I'll just add some additional comments about causality as viewed from an epidemiological perspective. Most of these arguments are taken from Practical Psychiatric Epidemiology, by Prince et al. (2003).
Causation, or causality interpretation, are by far the most difficult aspects of epidemiological research. Cohort and cross-sectional studies might both lead to confoundig effects for example. Quoting S. Menard (Longitudinal Research, Sage University Paper 76, 1991), H.B. Asher in Causal Modeling (Sage, 1976) initially proposed the following set of criteria to be fulfilled:
- The phenomena or variables in question must covary, as indicated for example by differences between experimental and control groups or by nonzero correlation between the two variables.
- The relationship must not be attributable to any other variable or set of variables, i.e., it must not be spurious, but must persist even when other variables are controlled, as indicated for example by successful randomization in an experimental design (no difference between experimental and control groups prior to treatment) or by a nonzero partial correlation between two variables with other variable held constant.
- The supposed cause must precede or be simultnaeous with the supposed effect in time, as indicated by the change in the cause occuring no later than the associated change in the effect.

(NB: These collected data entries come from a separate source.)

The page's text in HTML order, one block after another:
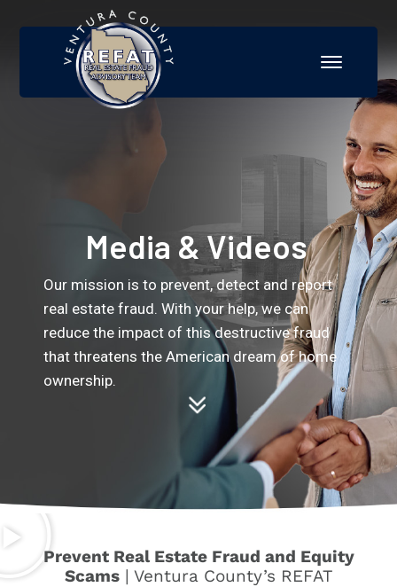
Media & Videos
Our mission is to prevent, detect and report
real estate fraud. With your help, we can
reduce the impact of this destructive fraud
that threatens the American dream of home
ownership.
Prevent Real Estate Fraud and Equity
Scams | Ventura County’s REFAT
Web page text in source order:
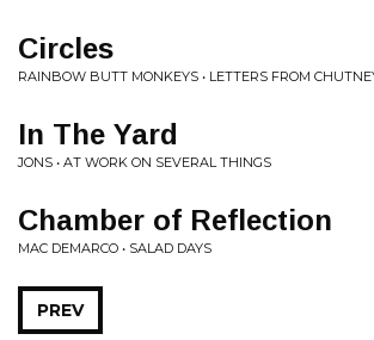
Circles
RAINBOW BUTT MONKEYS • LETTERS FROM
In The Yard
JONS • AT WORK ON SEVERAL THINGS
Chamber of Reflection
MAC DEMARCO • SALAD DAYS
PREV
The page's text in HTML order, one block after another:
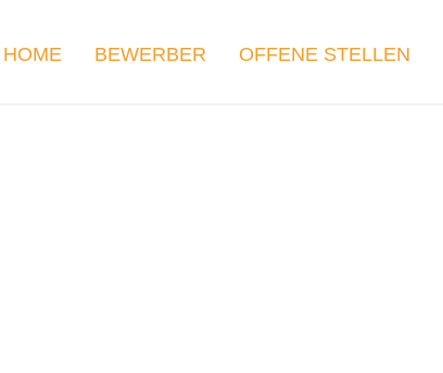
HOME BEWERBER OFFENE STELLEN
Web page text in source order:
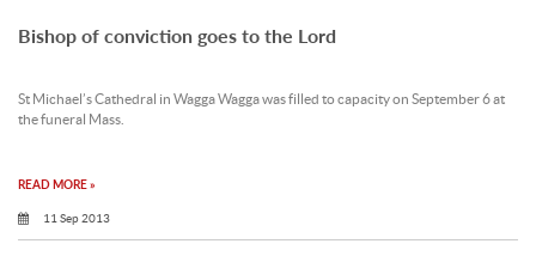
Bishop of conviction goes to the Lord
St Michael’s Cathedral in Wagga Wagga was filled to capacity on September 6 at
the funeral Mass.
READ MORE »
11 Sep 2013
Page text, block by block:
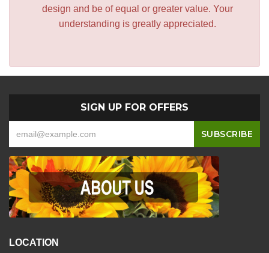
design and be of equal or greater value. Your
understanding is greatly appreciated.
SIGN UP FOR OFFERS
LOCATION
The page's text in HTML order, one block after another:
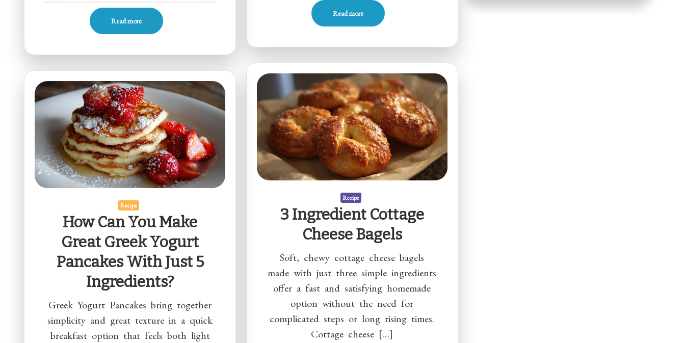
Read more
Read more
Recipe
3 Ingredient Cottage
Cheese Bagels
Soft, chewy cottage cheese bagels
made with just three simple ingredients
offer a fast and satisfying homemade
option without the need for
complicated steps or long rising times.
Cottage cheese […]
Recipe
How Can You Make
Great Greek Yogurt
Pancakes With Just 5
Ingredients?
Greek Yogurt Pancakes bring together
simplicity and great texture in a quick
breakfast option that feels both light
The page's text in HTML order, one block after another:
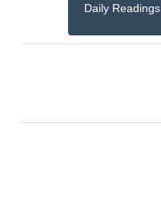
Daily Readings
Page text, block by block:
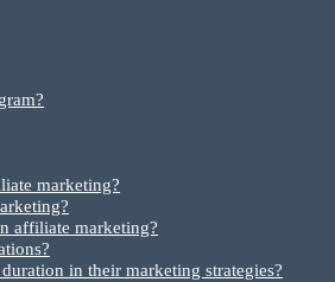
marketing?
affiliate marketing?
in their marketing strategies?

While the first two criteria can easily be checked using a cross-sectional or time-ordered cross-sectional study, the latter can only be assessed with longitudinal data, except for biological or genetic characteristics for which temporal order can be assume without longitudinal data. Of course, the situation becomes more complex in case of a non-recursive causal relationship.

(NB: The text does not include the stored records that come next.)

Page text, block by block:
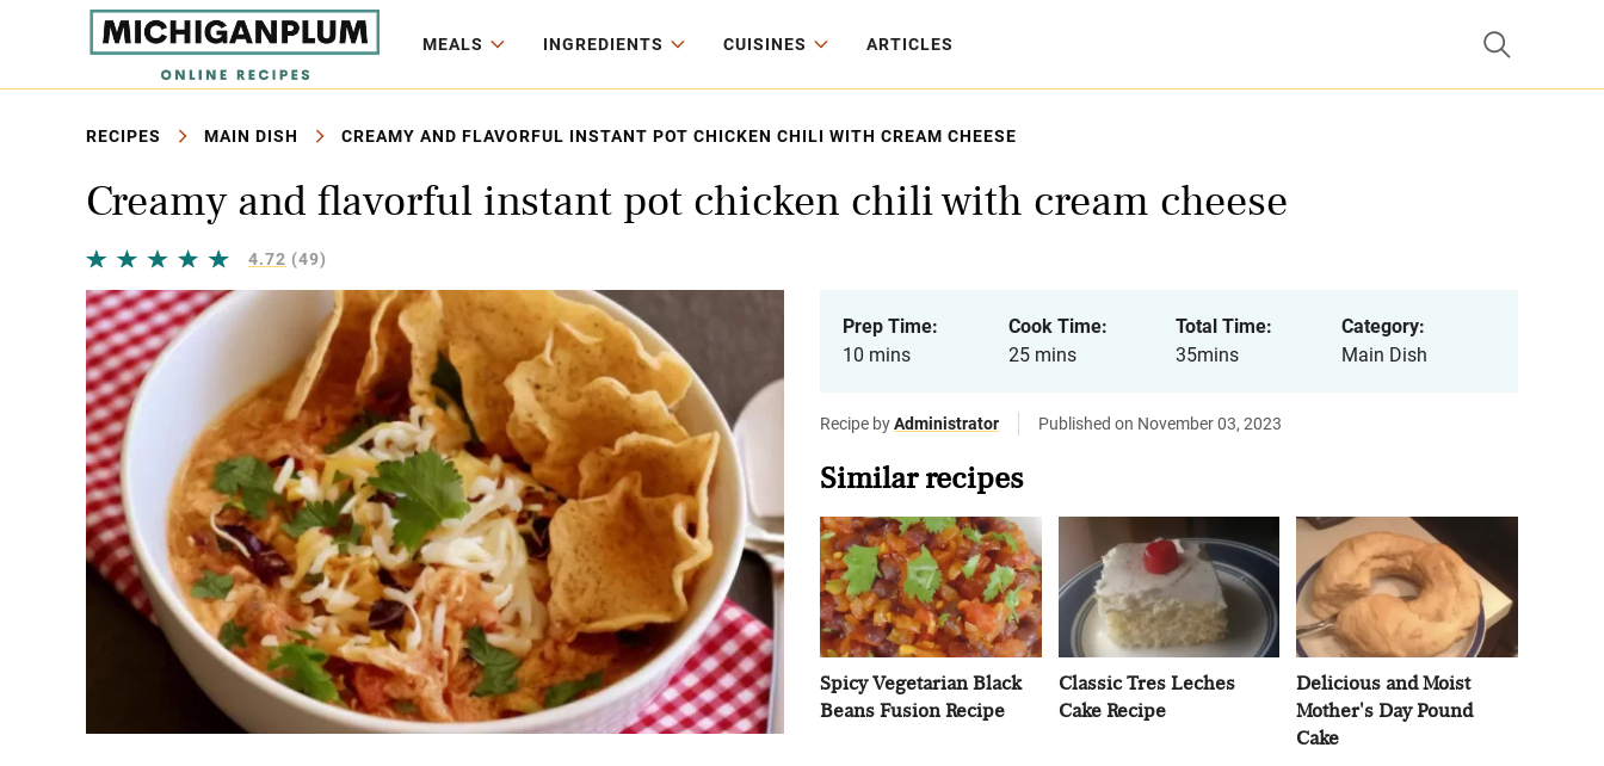
MEALS INGREDIENTS CUISINES ARTICLES
RECIPES MAIN DISH CREAMY AND FLAVORFUL INSTANT POT CHICKEN CHILI WITH CREAM CHEESE
Creamy and flavorful instant pot chicken chili with cream cheese
4.72 (49)
Prep Time:
10 mins
Cook Time:
25 mins
Total Time:
35mins
Category:
Main Dish
Recipe byAdministrator Published on November 03, 2023
Similar recipes
Spicy Vegetarian Black
Beans Fusion Recipe
Classic Tres Leches
Cake Recipe
Delicious and Moist
Mother's Day Pound
Cake
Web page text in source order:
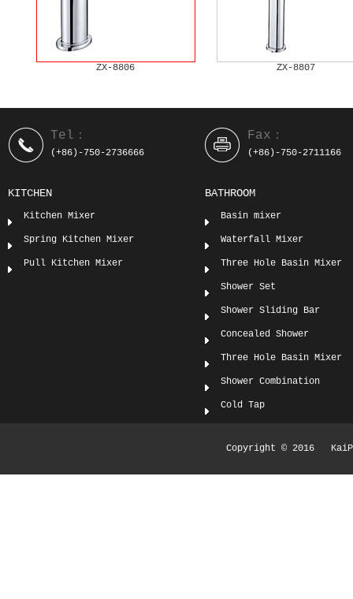
ZX-8806 ZX-8807
Tel：
(+86)-750-2736666
KITCHEN
Kitchen Mixer
Spring Kitchen Mixer
Pull Kitchen Mixer
Fax：
(+86)-750-2711166
BATHROOM
Basin mixer
Waterfall Mixer
Three Hole Basin Mixer
Shower Set
Shower Sliding Bar
Concealed Shower
Three Hole Basin Mixer
Shower Combination
Cold Tap
Copyright © 2016
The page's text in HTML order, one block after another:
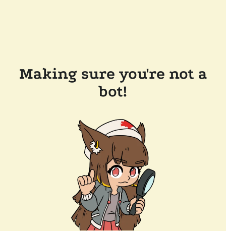
Making sure you're not a
bot!
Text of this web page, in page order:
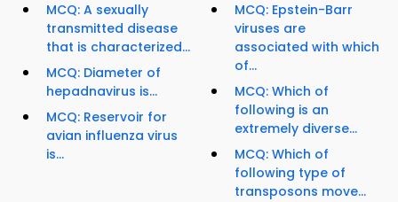
MCQ: A sexually
transmitted disease
that is characterized...
MCQ: Diameter of
hepadnavirus is...
MCQ: Reservoir for
avian influenza virus
is...
MCQ: Epstein-Barr
viruses are
associated with which
of...
MCQ: Which of
following is an
extremely diverse...
MCQ: Which of
following type of
transposons move...
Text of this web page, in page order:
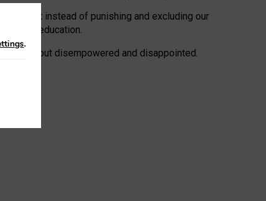
But instead of punishing and excluding our
education.
but disempowered and disappointed.
.
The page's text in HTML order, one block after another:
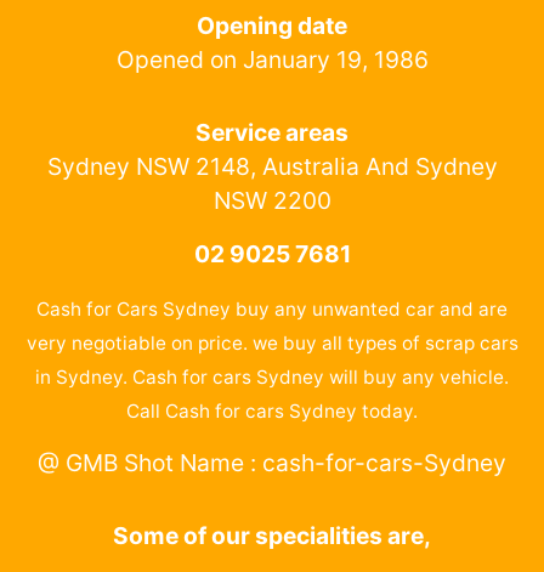
Opening date
Opened on January 19, 1986
Service areas
Sydney NSW 2148, Australia And Sydney
NSW 2200
02 9025 7681
Cash for Cars Sydney buy any unwanted car and are
very negotiable on price. we buy all types of scrap cars
in Sydney. Cash for cars Sydney will buy any vehicle.
Call Cash for cars Sydney today.
@ GMB Shot Name : cash-for-cars-Sydney
Some of our specialities are,
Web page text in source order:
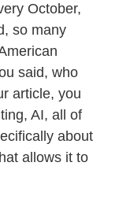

I also like the following illustration (Chapter 13, in the aforementioned reference) which summarizes the approach promulgated by Hill (1965) which includes 9 different criteria related to causation effect, as also cited by @James. The original article was indeed entitled "The environment and disease: association or causation?" (PDF version).

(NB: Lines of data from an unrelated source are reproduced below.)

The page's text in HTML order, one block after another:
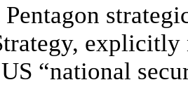
Pentagon
explicitly
“national
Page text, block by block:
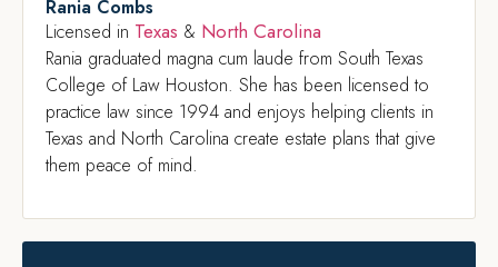
Rania Combs
Licensed in Texas & North Carolina
Rania graduated magna cum laude from South Texas
College of Law Houston. She has been licensed to
practice law since 1994 and enjoys helping clients in
Texas and North Carolina create estate plans that give
them peace of mind.
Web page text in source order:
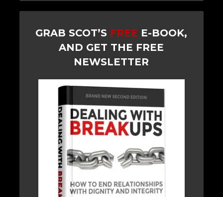
GRAB SCOT’S FREE E-BOOK,
AND GET THE FREE
NEWSLETTER

Finally, Chapter 2 of Rothman's most famous book, Modern Epidemiology (1998, Lippincott Williams & Wilkins, 2nd Edition), offers a very complete discussion around causation and causal inference, both from a statistical and philosophical perspective.
I'd like to add the following references (roughly taken from an online course in epidemiology) are also very interesting:
- Swaen, G and van Amelsvoort, L (2009). A weight of evidence approach to causal inference. Journal of Clinical Epidemiology, 62, 270-277.
- Botti, C, Comba, P, Forastiere, F, and Settimi, L (1996). Causal inference in environmental epidemiology. the role of implicit values. The Science of the Total Environment, 184, 97-101.
- Weed, DL (2002). Environmental epidemiology. Basics and proof of cause effect. Toxicology, 181-182, 399-403.
- Franco, EL, Correa, P, Santella, RM, Wu, X, Goodman, SN, and Petersen, GM (2004). Role and limitations of epidemiology in establishing a causal association. Seminars in Cancer Biology, 14, 413–426.
Finally, this review offers a larger perspective on causal modeling, Causal inference in statistics: An overview (J Pearl, SS 2009 (3)).